O historiador acredita que as reivindicações expõem uma crise social na Índia. “Para milhões de famílias da classe trabalhadora, a prova representa anos de economias, sacrifícios, estudos e esperança. Quando essa prova vaza ou o exame é cancelado, o frágil planejamento financeiro de toda uma família é destruído.”
O movimento cresceu nas redes sociais, lançando mão dos memes, da paródia e do humor autodepreciativo. Mas, até agora, ganhou fôlego nas ruas por meio de Abhjeet Dipke, um estudante da Universidade de Boston. Foi dele a ideia de convidar interessados que preenchessem os seguintes requisitos: desempregados, preguiçosos, “cronicamente online” e capazes de “reclamar profissionalmente”, segundo descrição na plataforma da sigla. Só no Instagram, o partido acumula mais de 24 milhões de seguidores.
Debate entre o presente e o futuro
O rebuliço do incômodo também tem a ver com questões políticas internas. Muitos dos jovens cresceram e rumam à difícil vida profissional de uma Índia governada por Narendra Modi, que está no poder desde 2014.
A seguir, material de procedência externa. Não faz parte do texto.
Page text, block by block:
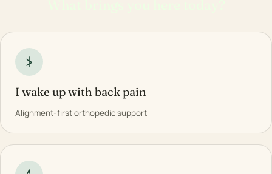
I wake up with back pain
Alignment-first orthopedic support
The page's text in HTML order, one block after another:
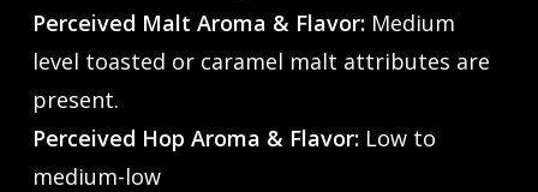
Perceived Malt Aroma & Flavor:Medium
level toasted or caramel malt attributes are
present.
Perceived Hop Aroma & Flavor:Low to
medium-low

O país está a caminho de se tornar a terceira economia do mundo, com o Produto Interno Bruto (PIB) em expansão: o crescimento foi de 7,5% no ano passado, e a projeção para 2026 é de uma subida de 6,4%, de acordo com o Fundo Monetário Internacional (FMI).
No dia a dia de jovens indianos recém-formados, esses dados parecem distantes. “O capitalismo não consegue integrá-los a uma vida econômica digna. A educação expandiu as aspirações e capacidades dos jovens indianos, mas a economia não ampliou o número de empregos decentes disponíveis para eles”, explica Prashad.
Nas ruas, as forças policiais reagiram com gás lacrimogêneo e cassetetes. As autoridades também retiraram à força o ativista Sonam Wangchuk das ruas e internaram-no. Ele tinha aderido ao protesto e iniciado greve de fome. O movimento pede a libertação de Wangchuck.
As próximas semanas deverão dizer se a espontaneidade do movimento será transformada em poder político consolidado. O tom despojado, por si só, “não poderá superar o poder estabelecido”, alerta Prashad. Para ele, a força duradoura “dependerá da capacidade de vincular a reforma do sistema de exames à luta por emprego, educação pública, direitos trabalhistas e redistribuição econômica”.